Undergraduate level notes
Biochemical Mechanisms in
Plants
 Variations on C3 photosynthesis in which the drawing
down of CO2 is not directly performed by RuBisCO
 Carbon is initially “fixed” as a C4 acid by
phosphoenolpyruvate carboxylase (PEPC), which is
delivered to RuBisCO and converted back to CO2, before
being fixed as C3 compounds via the CBB cycle.
 Two main variants: C4 and CAM (some variants are
also found in aquatic plants).
C4 and CAM - overview
 C4 photosynthesis is a spatial separation of the
drawing down of CO2 and its actual fixation by
RuBisCO.
 This spatial separation is facilitated by Kranz anatomy.
 CAM is a temporal separation of the two processes,
facilitated in higher plants by a specific, phased pattern
of stomatal opening and closing.
Biophysical Mechanisms
 Variants in algae (eukaryotic) and in cyanobacteria
(prokaryotic).
 Less well characterised than biochemical CCMs in
higher plants.
 In algae, the main CCM component is the pyrenoid and
in cyanobacteria, it is the carboxysome.
The Pyrenoid and Carboxysome
 Pyrenoid in algae is where most of the RuBisCO in the
chloroplast is found, but is not membrane-bound.

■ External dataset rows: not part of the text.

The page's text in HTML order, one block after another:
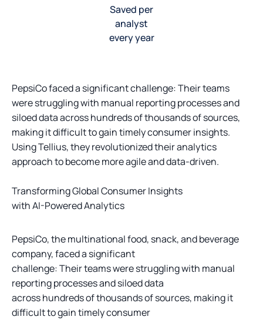
Saved per
analyst
every year
PepsiCo faced a significant challenge: Their teams
were struggling with manual reporting processes and
siloed data across hundreds of thousands of sources,
making it difficult to gain timely consumer insights.
Using Tellius, they revolutionized their analytics
approach to become more agile and data-driven.
Transforming Global Consumer Insights
with AI-Powered Analytics
PepsiCo, the multinational food, snack, and beverage
company, faced a significant
challenge: Their teams were struggling with manual
reporting processes and siloed data
across hundreds of thousands of sources, making it
difficult to gain timely consumer
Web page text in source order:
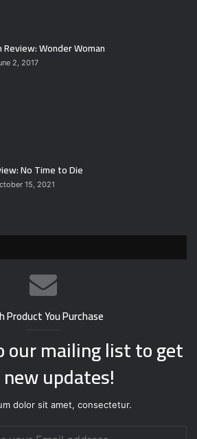
Review: Wonder Woman
2, 2017
No Time to Die
15, 2021
Product You Purchase
our mailing list to get
updates!
dolor sit amet, consectetur.
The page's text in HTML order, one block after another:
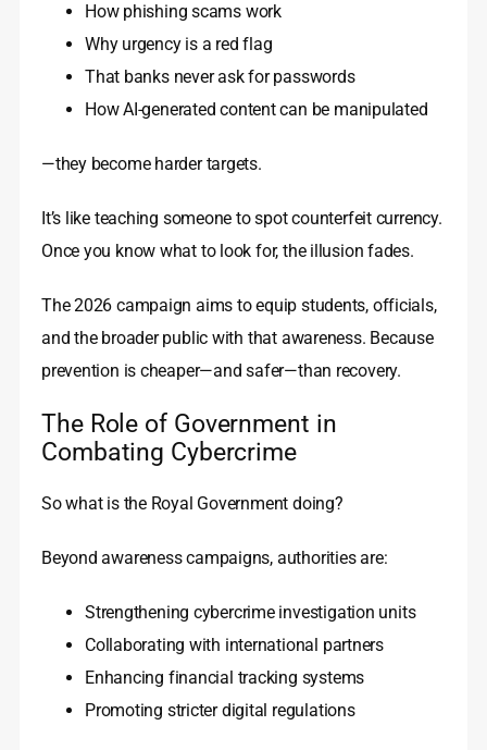
How phishing scams work
Why urgency is a red flag
That banks never ask for passwords
How AI-generated content can be manipulated
—they become harder targets.
It’s like teaching someone to spot counterfeit currency.
Once you know what to look for, the illusion fades.
The 2026 campaign aims to equip students, officials,
and the broader public with that awareness. Because
prevention is cheaper—and safer—than recovery.
The Role of Government in
Combating Cybercrime
So what is the Royal Government doing?
Beyond awareness campaigns, authorities are:
Strengthening cybercrime investigation units
Collaborating with international partners
Enhancing financial tracking systems
Promoting stricter digital regulations
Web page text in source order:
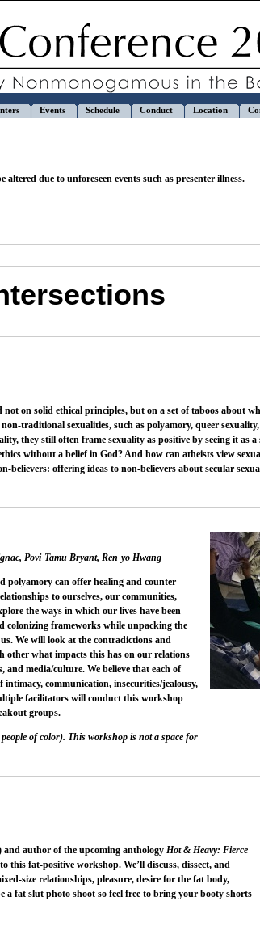
Events Schedule Conduct Location
due to unforeseen events such as presenter illness.
on solid ethical principles, but on a set of taboos about
traditional sexualities, such as polyamory, queer
they still often frame sexuality as positive by seeing it as
without a belief in God? And how can atheists view
offering ideas to non-believers about secular
Povi-Tamu Bryant, Ren-yo Hwang
polyamory can offer healing and counter
to ourselves, our communities,
the ways in which our lives have been
colonizing frameworks while unpacking the
We will look at the contradictions and
other what impacts this has on our relations
media/culture. We believe that each of
communication, insecurities/jealousy,
facilitators will conduct this workshop
groups.
of color). This workshop is not a space for
author of the upcoming anthology Hot & Heavy: Fierce
this fat-positive workshop. We’ll discuss, dissect, and
size relationships, pleasure, desire for the fat body,
a fat slut photo shoot so feel free to bring your booty shorts
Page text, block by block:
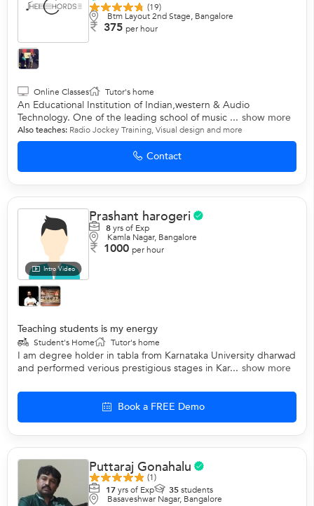
(19)
Btm Layout 2nd Stage, Bangalore
375 per hour
Online Classes Tutor's home
An Educational Institution of Indian,western & Audio
Technology. One of the leading school of music ... show more
Also teaches: Radio Jockey Training,Visual design and more
Contact
Intro Video
Prashant harogeri
8yrs of Exp
Kamla Nagar, Bangalore
1000 per hour
Teaching students is my energy
Student's Home Tutor's home
I am degree holder in tabla from Karnataka University dharwad
and performed verious prestigious stages in Kar... show more
Book a FREE Demo
Puttaraj Gonahalu
(1)
17yrs of Exp 35students
Basaveshwar Nagar, Bangalore
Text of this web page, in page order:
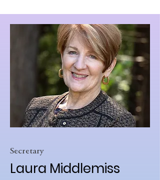
Secretary
Laura Middlemiss

 Pyrenoid is part of a CCM comprising a series of
bicarbonate (HCO3-) pumps and carbonic anhydrases
(to interconvert HCO3- and CO2).
 Carboxysome is a more clearly defined
microcompartment of cyanobacterial cells and has a
protein shell; bicarbonate ions are also delivered by
active transport.
Summary
 Biochemical vs biophysical mechanisms
 Biochemical: C4 and CAM (higher plants and some
algae); Biophysical: pyrenoid (algae) and carboxysome
(cyanobacteria).
 Biochemical CCMs separate CO2 drawdown and
fixation; biophysical CCMs actively concentrate CO2
around RuBisCO by transporting HCO3-.